Education Day goes uncelebrated as state govt delays circular

Published: Nov 11, 2012, 09:17 IST | Kranti Vibhute |

State asked schools and junior colleges to commemorate Maulana Abul Kalam Azad's birthday, which falls on November 11. But most institutes had already shut for Diwali by then

A last minute circular to city schools and junior colleges to celebrate November 10 as Education Day to commemorate the birthday of the country’s first education minister, Maulana Abul Kalam Azad, which falls on November 11, has sent the institutes running scared.

The Diwali vacation has already begun and there are no students or teachers around to mark the birthday. On Friday, the state education department sent a letter to schools and colleges, asking them to celebrate the birthday on November 11. When they realised that the day was a Sunday, another circular was uploaded the same day, asking the tribute to be held on Saturday instead of Sunday.

File pic used for representation only

In 2011, the state education department made it compulsory for all schools and junior colleges to celebrate Education Day on November 11. The state uploads the circular on its website, which the schools keep an eye on.

As part of the celebration, a student has to read out a speech written by PM Manmohan Singh in 2011 on the life of Azad, which encourages students to emulate him.

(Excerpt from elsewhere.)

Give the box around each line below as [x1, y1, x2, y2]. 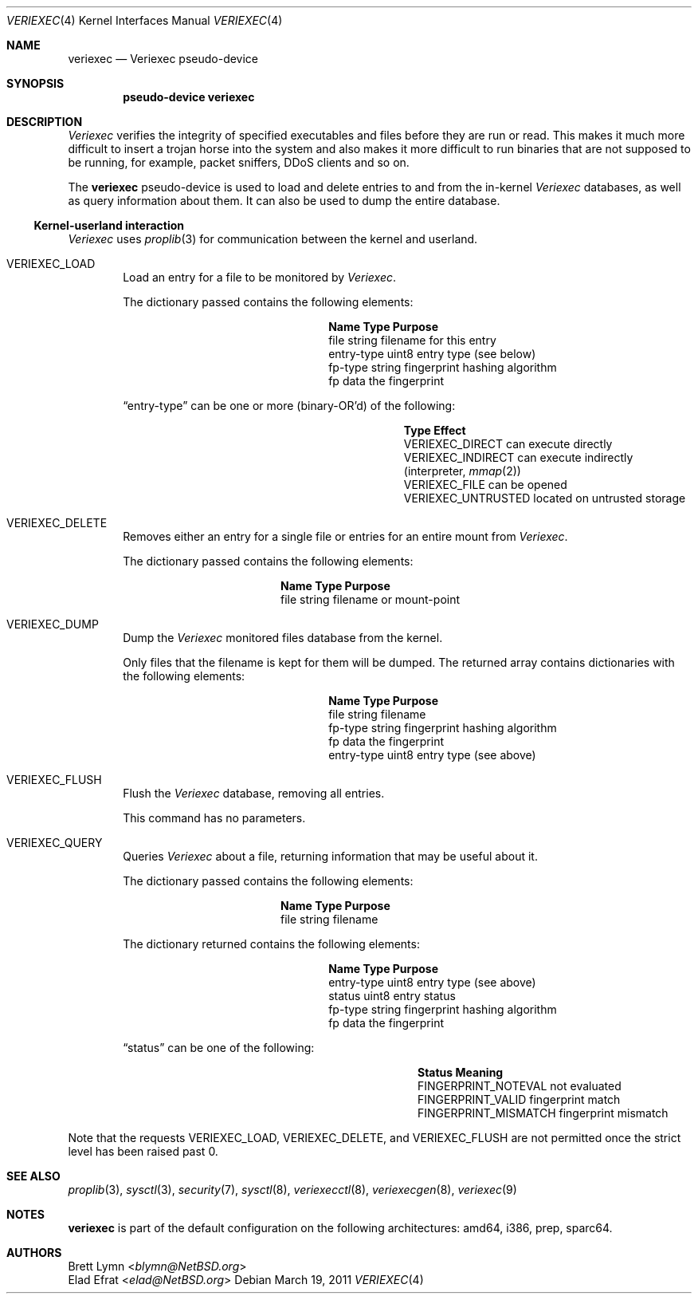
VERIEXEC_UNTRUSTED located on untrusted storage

The institutes must have believed that since November 11 is a Sunday, they wouldn’t have to hold the special assembly this year.

The circular that said the day must be compulsorily celebrated put them in a quandary since Diwali vacations had already begun.

The authorities blame the late action on the state education department. Baptist Pinto, principal of St Mary’s High School SSC, Mazgaon, said, “Though Saturday was our last day before the school shuts for Diwali, we couldn’t celebrate Education Day as we saw the circular on the department’s website today (Saturday).”

Echoing Pinto’s sentiments, Amol Dhamdhere, Secretary, Indian Education Society, said, “Our students couldn’t come on Saturday to celebrate. It is unfortunate that our system doesn’t work properly. The day should be celebrated but there should be proper guidelines from the government to the education department. This is the second time that the state has not made a declaration on time and the day has not been celebrated. We respect this day and the current lot of students should be told the life story of Azad. We request the government to decide on a policy and maintain protocol.”

This year the notification has extended to junior colleges as well, and not all are pleased with it. Professor Anil Deshmukh of Sathaye College, and the general secretary of the Mumbai Junior College Teachers’ Union (MJCTU), said, “Initially, the order extended to students in the 6-14 age group. However, from last year, they forced us to celebrate it in junior colleges. We conveyed our disappointment and asked to be kept out of the issue.

“However, the notice was sent to us again. But it came too late for us to implement it. A few teachers coming in and signing the register doesn’t serve any purpose since no students will be around to celebrate the day.”

Arundhati Chavan, president of the PTA United Forum, said, “ The education department is to be blamed for confusion. They make mistakes and then send memos to schools.”

While the deputy director of school education, NB Chavan, accepted that the department delayed the process, he added, “We believe at least 75 per cent of the schools and junior colleges will celebrate the day on Saturday or Sunday. Our officers have called the institutes to notify them.” School Education Minister Rajendra Darda remained unavailable for comment.